Expected Returns and Policy Inconsistency-Aware Offline Federated Deep Reinforcement Learning
Abstract
Offline Federated Deep Reinforcement Learning (FDRL) methods aggregate multiple client-side offline Deep Reinforcement Learning (DRL) models, each trained locally, to facilitate knowledge sharing while preserving privacy. Existing offline FDRL methods assign client weights during global aggregation using either simple averaging or Q-values, but they neglect the combined consideration of Q-values and policy inconsistency, the latter of which reflects the distributional discrepancy between the learned policy and the policy from offline data.

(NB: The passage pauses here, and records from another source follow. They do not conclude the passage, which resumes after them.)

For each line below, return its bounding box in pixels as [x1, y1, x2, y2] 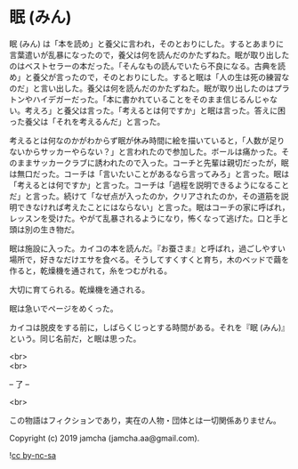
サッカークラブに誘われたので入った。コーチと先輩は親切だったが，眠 [32, 157, 289, 168]
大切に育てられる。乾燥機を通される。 [9, 284, 149, 295]
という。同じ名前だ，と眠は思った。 [9, 333, 141, 344]
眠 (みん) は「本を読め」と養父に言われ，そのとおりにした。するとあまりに [9, 38, 285, 49]
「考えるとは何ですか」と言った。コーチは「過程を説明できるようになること [9, 179, 290, 190]
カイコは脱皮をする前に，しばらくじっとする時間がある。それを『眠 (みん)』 [9, 321, 290, 333]
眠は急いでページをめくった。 [9, 303, 118, 313]
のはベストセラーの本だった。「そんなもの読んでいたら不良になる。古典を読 [9, 61, 286, 71]
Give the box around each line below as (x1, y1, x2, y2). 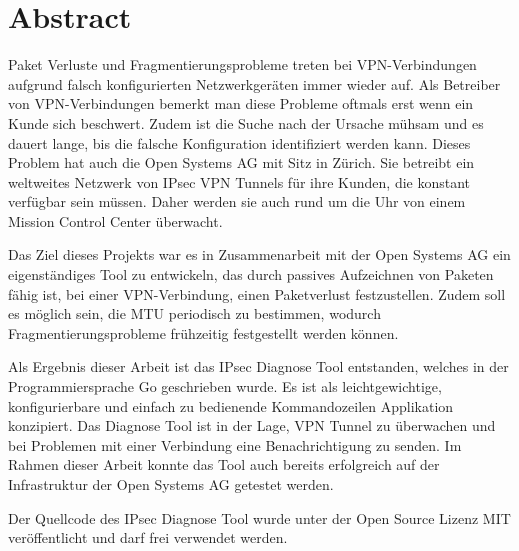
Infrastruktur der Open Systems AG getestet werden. (8, 474, 334, 494)
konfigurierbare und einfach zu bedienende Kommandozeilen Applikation (8, 395, 454, 416)
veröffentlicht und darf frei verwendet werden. (8, 527, 288, 548)
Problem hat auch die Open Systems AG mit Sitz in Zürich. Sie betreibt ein (8, 152, 475, 173)
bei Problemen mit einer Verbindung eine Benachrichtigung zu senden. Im (8, 434, 462, 455)
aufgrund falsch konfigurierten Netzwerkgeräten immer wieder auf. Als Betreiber (8, 73, 501, 94)
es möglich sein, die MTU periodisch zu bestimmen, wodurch (8, 303, 381, 324)
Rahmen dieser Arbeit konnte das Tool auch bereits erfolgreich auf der (8, 454, 440, 475)
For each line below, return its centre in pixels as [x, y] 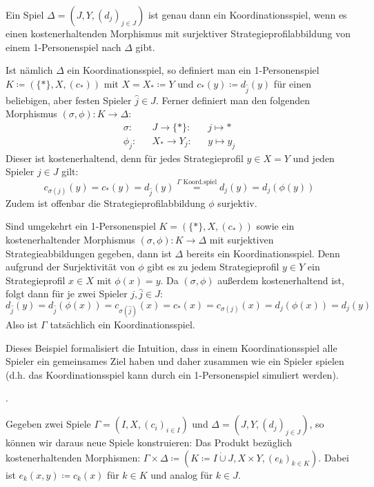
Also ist [22, 325]
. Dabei [334, 457]
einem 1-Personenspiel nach [63, 47]
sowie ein [275, 226]
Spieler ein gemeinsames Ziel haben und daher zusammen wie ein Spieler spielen [175, 361]
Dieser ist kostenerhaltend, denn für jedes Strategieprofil [125, 158]
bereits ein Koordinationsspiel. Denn [263, 253]
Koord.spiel [200, 182]
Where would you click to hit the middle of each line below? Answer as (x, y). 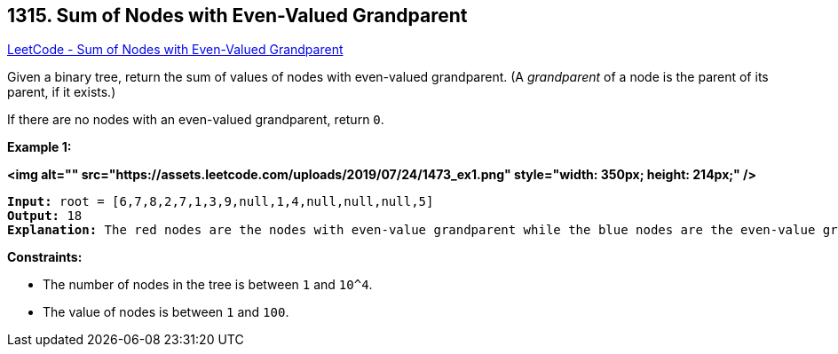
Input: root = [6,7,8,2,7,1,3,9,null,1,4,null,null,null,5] (221, 202)
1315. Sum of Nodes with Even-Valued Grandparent (237, 16)
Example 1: (40, 147)
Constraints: (45, 257)
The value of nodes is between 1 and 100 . (166, 312)
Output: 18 (45, 216)
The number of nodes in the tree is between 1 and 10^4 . (208, 285)
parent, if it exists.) (62, 92)

This causes clients with no significant advantages in one aspect but obvious disadvantages in the other to disproportionately affect the global model, thereby degrading its capabilities in that aspect. During local training, clients in existing methods are compelled to fully adopt the global model, which negatively impacts clients when the global model is weak. To address these limitations, we propose a novel Federated Learning (FL) framework that can be seamlessly integrated into current offline FDRL approaches to improve their performance. Our method considers both policy inconsistency and Q-values to determine the weights of client models, with the latter adjusted by a scaling factor to avoid significant numerical discrepancies with the former. The aggregated global model is then distributed to clients to facilitate their learning from the global model. The impact of the global model on the local models is reduced when a client's model performance exceeds that of the global model, thereby mitigating the influence of a weaker global model. Experiments on the Datasets for Deep Data-Driven Reinforcement Learning (D4RL) demonstrate that our method enhances six state-of-the-art (SOTA) offline FDRL methods in terms of return and D4RL score.